The decision by the Ministry of Industry and Food Processing to give preference to a few companies, including ITC, under the PLI seafood program in fiscal year 2019-2020 has upset some leading and genuine seafood exporters, which were not included.
A seasoned exporter in the industry, who did not wish to be identified, said Activity area that the entry criteria for a minimum turnover of 600 crore for the PLI program was unfair, as many fellowship members were just below that figure for the qualifying year. But these companies meet the other criteria such as minimum investment and CAGR for inclusion in the PLI scheme.
He alleged that the ITC qualified after including all of its food product sales to qualify for the seafood LIP. If only seafood exports had been taken, the company would not have qualified because its seafood exports were far lower than those of more than 50 family exporters, he said.
According to him, the criteria set by the ministry prevented many large seafood processors from applying to the PLI program. Due to entry eligibility criteria, many were unable to apply in FY 2019-2020 as their turnover was less than 600 crore.
It is also pointed out that the Seafood Exporters Association had even met senior officials of the ministry in July seeking relaxation. Still, the authorities expressed their inability to change the eligibility criteria, citing the Cabinet decision.
The exporter also pointed out that changing the criteria to a single investment was not sufficiently and correctly informed about the seafood trade. For this reason, some large exporters who are in the process of setting up new seafood factories. Seafood products could not claim to be included in the program, even if they exceed the minimum investment criteria and the CAGR. These companies could not even apply online as the 600 crore entry barrier prevents them from accepting their applications.
No response from MPEDA
An email requesting comment from the Marine Products Exports Development Authority did not elicit a response until this report was released.

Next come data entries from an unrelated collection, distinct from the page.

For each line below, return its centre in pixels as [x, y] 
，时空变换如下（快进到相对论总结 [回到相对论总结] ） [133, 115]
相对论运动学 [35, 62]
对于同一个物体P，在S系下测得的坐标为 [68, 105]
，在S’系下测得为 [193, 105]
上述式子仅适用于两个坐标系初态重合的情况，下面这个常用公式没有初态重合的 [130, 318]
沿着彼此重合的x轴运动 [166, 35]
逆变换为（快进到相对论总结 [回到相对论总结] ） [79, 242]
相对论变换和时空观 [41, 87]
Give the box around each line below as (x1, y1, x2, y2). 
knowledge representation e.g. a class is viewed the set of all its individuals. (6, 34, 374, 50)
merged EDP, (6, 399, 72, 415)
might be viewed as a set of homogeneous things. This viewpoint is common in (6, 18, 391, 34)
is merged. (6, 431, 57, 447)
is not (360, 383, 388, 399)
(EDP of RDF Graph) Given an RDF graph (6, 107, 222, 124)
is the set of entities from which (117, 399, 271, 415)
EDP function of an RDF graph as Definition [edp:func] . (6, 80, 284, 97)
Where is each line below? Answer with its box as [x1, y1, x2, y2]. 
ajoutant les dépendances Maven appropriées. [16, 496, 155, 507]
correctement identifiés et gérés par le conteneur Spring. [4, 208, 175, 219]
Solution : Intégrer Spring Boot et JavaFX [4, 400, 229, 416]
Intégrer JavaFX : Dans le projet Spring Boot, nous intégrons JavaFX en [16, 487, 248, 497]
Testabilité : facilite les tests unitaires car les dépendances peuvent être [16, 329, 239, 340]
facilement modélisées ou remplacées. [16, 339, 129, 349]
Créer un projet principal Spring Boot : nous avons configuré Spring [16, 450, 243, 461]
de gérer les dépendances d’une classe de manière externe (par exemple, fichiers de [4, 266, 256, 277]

When contacted, Alex K. Ninan, President of the India-Kerala Region Seafood Exporters Association, said that no state player would be eligible to be included in the PLI program. in the current form as they would fall below the baseline of 600. turnover crore. Out of the country’s 42,000 crore seafood exports, Kerala’s seafood exports contribution was 5,000 crore.
The program is not beneficial to most players in the seafood industry, and it will give cash-rich multinationals and exporters an advantage. Most of the country’s exporters are medium and small-sized companies and fall below the benchmark of 600 crore in turnover. To promote exports, he suggested a level playing field for all rather than focusing on very few with an uneven distribution of incentives.